The dsetool

Use the dsetool utility for Cassandra File System (CFS) and Hadoop-related tasks, such as managing the job tracker, checking the CFS, and listing node subranges of data in a keyspace.

You can use the dsetool utility for CassandraFS- and Hadoop-related tasks, such as managing the job tracker, checking the CassandraFS, and listing node subranges of data in a keyspace. In DataStax Enterprise 4.0.2 and later, only JMX ( java management extensions) provides dsetool password authentication. If JMX passwords are enabled, users then need to use the passwords to use the dsetool utility.

Usage: dsetool [-h|--host=<hostname>] [-p|--port=<#>] [-j|--jmxport=<#>] <command> <args>

This table describes the dsetool arguments:

Short form Long form Description
-a --jmx-username <arg> User name for authenticating with secure JMX
-b --jmx-password <arg> Password for authenticating with secure JMX
-h --host <arg> Node hostname or IP address
-j --jmxport <arg> Remote jmx agent port number
-u --use_hadoop_config Get cassandra host from hadoop configuration files

The dsetool commands are:

  • checkcfs - Check a single CassandraFS file or the whole CassandraFS.
  • createsystemkey <encryption option> [<encryption option ... >] [<system key name>] - Creates the system key for transparent data encryption. DataStax 4.0.4 and later.
  • inmemorystatus <keyspace> <table> - Provides the memory size, capacity, and percentage used by the table. The unit of measurement is MB. Bytes are truncated.
  • listjt - List all JobTracker nodes grouped by DC local to them.
  • list_subranges <keyspace> <cf-name> <keys_per_range> <start_token>, <end_token> - Divide a token range for a given keyspace/table into a number of smaller subranges of approximately keys_per_range. To be useful, the specified range should be contained by the target node's primary range.
  • jobtracker - Return the JobTracker hostname and port, JT local to the DC from which you are running the command.
  • movejt - Move the JobTracker and notify the TaskTracker nodes.
  • partitioner - Return the fully qualified classname of the IPartitioner in use by the cluster
  • repaircfs - Repair the CFS from orphan blocks.
  • rebuild_indexes <keyspace> <table-name> <idx1,idx2,...> - Rebuild specified secondary indexes for given keyspace/table. Use only keyspace/table-name to re-build all indexes.
  • ring - List the nodes in the ring including their node type.
  • status - Same as the ring command.

Examples of using dsetool commands for managing the Job Tracker are presented in Managing the job tracker using dsetool commands.

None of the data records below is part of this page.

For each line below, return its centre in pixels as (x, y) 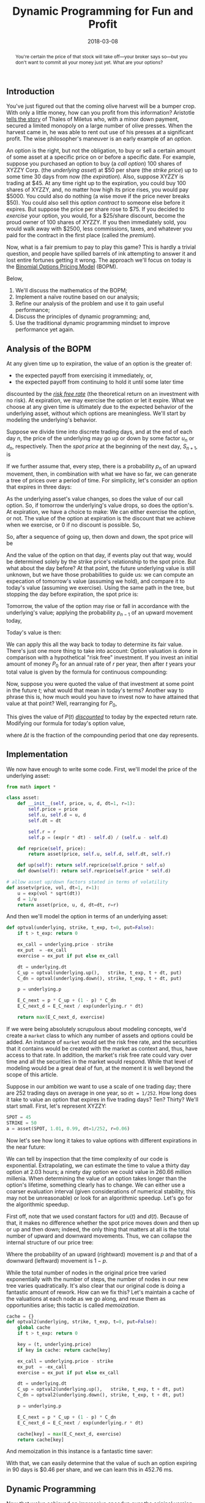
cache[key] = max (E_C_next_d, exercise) (69, 1434)
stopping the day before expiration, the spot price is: (73, 594)
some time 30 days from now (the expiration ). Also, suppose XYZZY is (95, 177)
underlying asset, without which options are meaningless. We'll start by (96, 413)
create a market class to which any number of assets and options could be (100, 1035)
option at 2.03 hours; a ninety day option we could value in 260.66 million (99, 1171)
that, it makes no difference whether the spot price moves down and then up (103, 1223)
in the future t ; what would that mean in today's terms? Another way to (95, 690)
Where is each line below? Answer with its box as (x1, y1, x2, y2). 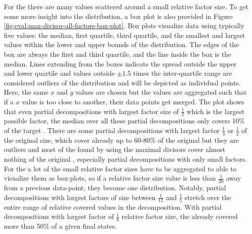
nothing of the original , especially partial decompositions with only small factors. (4, 153, 247, 164)
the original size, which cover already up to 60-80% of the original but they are (4, 134, 239, 145)
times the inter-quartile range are (133, 68, 232, 78)
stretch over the (185, 192, 232, 202)
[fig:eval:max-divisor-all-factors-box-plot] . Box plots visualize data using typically (4, 20, 245, 31)
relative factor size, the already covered (121, 211, 238, 221)
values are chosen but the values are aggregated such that (75, 87, 247, 97)
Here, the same (4, 87, 49, 97)
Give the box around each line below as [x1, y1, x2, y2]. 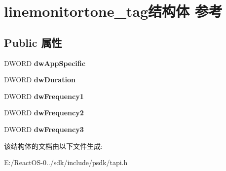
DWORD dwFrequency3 [4, 124, 84, 134]
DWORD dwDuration [4, 74, 75, 85]
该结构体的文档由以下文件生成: [4, 140, 103, 151]
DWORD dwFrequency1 [4, 91, 84, 101]
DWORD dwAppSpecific [4, 58, 85, 68]
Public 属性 [4, 34, 62, 50]
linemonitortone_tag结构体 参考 [4, 1, 223, 21]
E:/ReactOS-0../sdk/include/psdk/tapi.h [4, 157, 128, 168]
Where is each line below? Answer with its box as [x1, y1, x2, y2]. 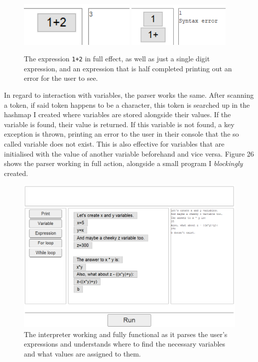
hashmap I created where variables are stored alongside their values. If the [4, 109, 231, 120]
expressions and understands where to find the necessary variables [24, 339, 226, 349]
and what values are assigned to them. [24, 348, 141, 359]
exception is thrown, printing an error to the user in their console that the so [4, 129, 239, 139]
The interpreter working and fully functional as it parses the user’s [24, 329, 228, 339]
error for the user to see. [24, 73, 98, 83]
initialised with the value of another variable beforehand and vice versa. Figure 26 [4, 148, 254, 159]
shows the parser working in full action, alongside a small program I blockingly [4, 158, 243, 169]
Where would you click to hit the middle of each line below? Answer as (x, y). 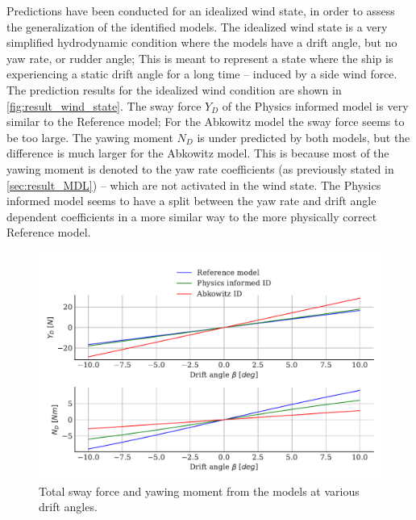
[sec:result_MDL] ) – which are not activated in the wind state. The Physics (194, 185)
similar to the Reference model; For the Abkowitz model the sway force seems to (206, 122)
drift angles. (68, 507)
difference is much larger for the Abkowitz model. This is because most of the (198, 153)
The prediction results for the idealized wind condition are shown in (174, 89)
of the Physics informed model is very (315, 105)
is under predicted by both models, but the (304, 137)
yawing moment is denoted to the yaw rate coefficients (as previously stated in (200, 168)
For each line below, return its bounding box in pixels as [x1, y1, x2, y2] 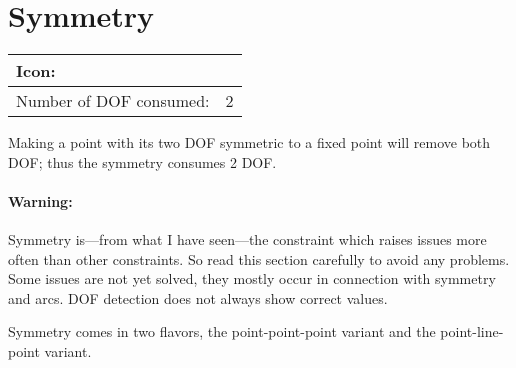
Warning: [8, 190, 73, 211]
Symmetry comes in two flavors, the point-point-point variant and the [8, 321, 436, 342]
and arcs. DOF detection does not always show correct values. [8, 287, 388, 308]
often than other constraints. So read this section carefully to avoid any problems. [8, 248, 510, 269]
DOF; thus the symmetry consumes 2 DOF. [8, 151, 277, 172]
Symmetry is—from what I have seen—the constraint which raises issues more [8, 229, 487, 250]
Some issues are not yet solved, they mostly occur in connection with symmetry [8, 268, 496, 289]
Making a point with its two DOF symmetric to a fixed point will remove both [8, 132, 491, 153]
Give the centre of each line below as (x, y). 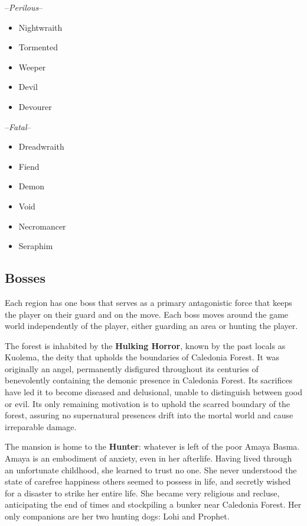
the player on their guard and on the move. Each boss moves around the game (147, 314)
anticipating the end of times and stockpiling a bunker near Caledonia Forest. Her (153, 504)
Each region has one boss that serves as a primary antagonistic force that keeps (148, 302)
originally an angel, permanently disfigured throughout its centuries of (132, 368)
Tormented (38, 47)
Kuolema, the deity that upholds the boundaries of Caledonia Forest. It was (142, 357)
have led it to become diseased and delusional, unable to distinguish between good (153, 392)
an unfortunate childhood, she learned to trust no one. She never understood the (151, 469)
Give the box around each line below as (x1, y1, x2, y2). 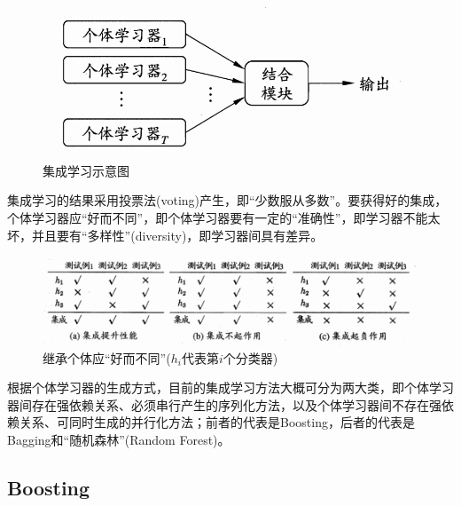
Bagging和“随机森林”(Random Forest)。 (7, 430, 230, 448)
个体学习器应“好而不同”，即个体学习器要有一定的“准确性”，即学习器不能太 (7, 209, 441, 227)
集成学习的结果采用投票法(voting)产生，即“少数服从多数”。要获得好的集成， (7, 191, 448, 210)
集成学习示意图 (43, 161, 129, 179)
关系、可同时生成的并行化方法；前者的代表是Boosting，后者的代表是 (19, 413, 415, 431)
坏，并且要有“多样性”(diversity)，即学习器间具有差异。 (7, 225, 324, 244)
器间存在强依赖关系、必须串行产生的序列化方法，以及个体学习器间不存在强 (7, 395, 441, 414)
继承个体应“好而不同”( (43, 348, 171, 367)
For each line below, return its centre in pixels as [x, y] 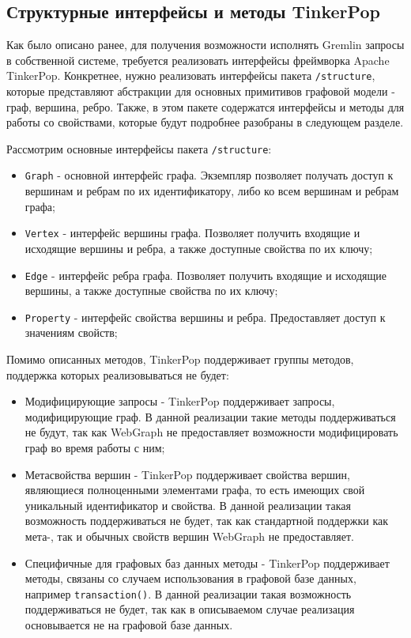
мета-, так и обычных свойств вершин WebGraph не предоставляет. [189, 536]
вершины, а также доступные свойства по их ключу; [151, 291]
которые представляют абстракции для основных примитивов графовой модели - [201, 91]
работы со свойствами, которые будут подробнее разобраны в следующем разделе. [205, 122]
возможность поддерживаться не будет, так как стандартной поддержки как [207, 521]
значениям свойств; [71, 332]
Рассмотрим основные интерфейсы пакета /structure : [139, 148]
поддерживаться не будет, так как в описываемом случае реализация [190, 609]
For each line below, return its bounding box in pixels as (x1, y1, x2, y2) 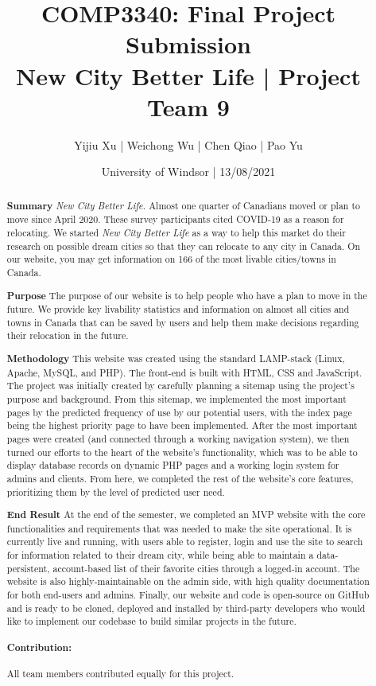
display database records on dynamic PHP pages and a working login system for (6, 458, 339, 472)
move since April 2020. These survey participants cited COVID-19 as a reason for (6, 212, 344, 226)
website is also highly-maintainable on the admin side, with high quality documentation (6, 575, 370, 588)
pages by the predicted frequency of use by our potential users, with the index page (6, 405, 352, 419)
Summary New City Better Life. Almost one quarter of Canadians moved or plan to (6, 198, 360, 212)
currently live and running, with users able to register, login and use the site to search (6, 535, 363, 548)
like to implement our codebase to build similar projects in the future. (6, 614, 297, 628)
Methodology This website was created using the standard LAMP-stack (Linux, (6, 352, 345, 366)
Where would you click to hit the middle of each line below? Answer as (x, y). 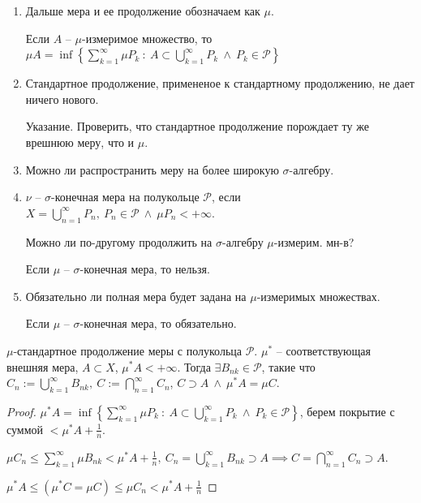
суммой (25, 429)
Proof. (21, 411)
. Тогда (194, 366)
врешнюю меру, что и (80, 142)
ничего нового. (62, 99)
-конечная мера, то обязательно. (158, 323)
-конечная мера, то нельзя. (145, 269)
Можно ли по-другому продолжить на (119, 241)
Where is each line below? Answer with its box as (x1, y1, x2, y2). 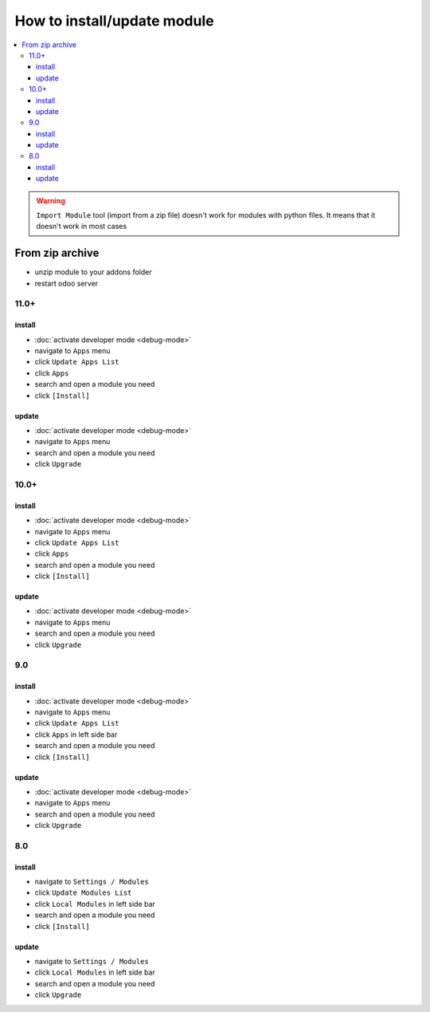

Checking the CassandraFS using dsetool 

Use the dsetool checkcfs command to scan the CassandraFS for corrupted files. For example:
dsetool checkcfs cfs:///
Use the dsetool to get details about a particular file that has been corrupted. For example:
dsetool checkcfs /tmp/myhadoop/mapred/system/jobtracker.info

Listing sub-ranges using dsetool 

The dsetool command syntax for listing subranges of data in a keyspace is:
dsetool [-h ] [hostname ] list_subranges keyspace table rows per subrange start token end token
  • rows per subrange is the approximate number of rows per subrange.
  • start partition range is the start range of the node.
  • end partition range is the end range of the node.
Note: You run nodetool repair on a single node using the output of list_subranges. The output must be partition ranges used on that node.
Example
dsetool list_subranges Keyspace1 Standard1 10000 113427455640312821154458202477256070485 0

Output

The output lists the subranges to use as input to the nodetool repair command. For example:
Start Token                             End Token                               Estimated Size
------------------------------------------------------------------------------------------------
113427455640312821154458202477256070485 132425442795624521227151664615147681247 11264
132425442795624521227151664615147681247 151409576048389227347257997936583470460 11136
151409576048389227347257997936583470460 0                                       11264

Nodetool repair command options

You need to use the nodetool utility when working with sub-ranges. The start partition range (-st) and end partition range (-et) options specify the portion of the node needing repair. You get values for the start and end tokens from the output of dsetool list_subranges command. The new nodetool repair syntax for using these options is:
nodetool repair keyspace table -st start token  -et end token
Example
nodetool repair Keyspace1 Standard1 -st 113427455640312821154458202477256070485 -et 132425442795624521227151664615147681247 
nodetool repair Keyspace1 Standard1 -st 132425442795624521227151664615147681247 -et 151409576048389227347257997936583470460
nodetool repair Keyspace1 Standard1 -st 151409576048389227347257997936583470460 -et 0

These commands begins an anti-entropy node repair from the start partition range to the end partition range.